Un tema típico de la estética de los siglos XVII Y XVIII fue el gusto. Este tema fue
abordado por diversos pensadores entre los que se encuentra David Hume. Hume es
conocido primordialmente por su escepticismo acerca del conocimiento humano y sus
investigaciones sobre la moral. Sin embargo, también abordo ciertas cuestiones sobre la
belleza y el arte y aunque pudiera decirse que no aportó alguna innovación tan radical como
en el ámbito epistemológico, su contribución a la estética no deja de ser importante. Sin
más preámbulos, abordemos la problemática relativa a la norma del gusto.
1. La diversidad de gustos
Ya se dijo que el siglo XVIII trajo consigo el proyecto de la emancipación del hombre y
que una de las manifestaciones de este proyecto es el estudio la de la belleza y sus formas.
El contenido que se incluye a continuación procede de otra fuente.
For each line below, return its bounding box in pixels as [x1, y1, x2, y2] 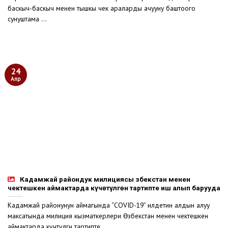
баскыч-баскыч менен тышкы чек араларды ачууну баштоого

En dicho estudio muchas veces se cuestionaban el valor de belleza de los objetos tales
como pinturas, esculturas, obras arquitectónicas, etc. Y aunque se aceptaban ciertas obras
como superiores a otras, los juicios emitidos estaban fundados siempre en la subjetividad y
no existía unanimidad acerca del estándar de belleza.
2.2 La práctica
Hume dice que “la misma habilidad y destreza que da la práctica para la ejecución de
cualquier obra, se adquiere también por idénticos medios para juzgarla”[8]. Es cierto que la
delicadeza de cada persona es distinta pero, igual que las artes como la pintura o la
escultura, tiende a incrementarse y mejorar por medio de la práctica. Un principiante no
percibirá todos los matices en un cuadro mientras que un crítico experimentado será capaz
de percibir una cantidad mayor. Así pues, cuanta más experiencia, en este caso, cuantos
más años se tenga observando cuadros, más confiable será su juicio sobre las cosas.
2.3 La comparación.
La continua práctica de la contemplación de las cosas hace que uno se sienta obligado “a
comparar entre sí las diversas especies y grados de perfección y a estimar la proporción
existente entre ellos”[9]. Ahora bien, cuanto mayor sea el número de bellezas vistas mayor
será la precisión del juicio emitido. Esto se debe a que “el objeto más acabado del que
tenemos experiencia se considera de modo natural que ha alcanzado la cima de la
perfección”[10]. Así pues, un crítico que ha visto el David de Miguel Ángel tendrá como
paradigma de belleza de las esculturas, la obra del artista italiano y alguien que sólo ha
contemplado esculturas de artistas locales, tendrá como paradigma la que haya considerado
más bella.
Sin embargo, el de Edimburgo admite que es muy difícil encontrar tales críticos e incluso
distinguir a los verdaderos de los impostores.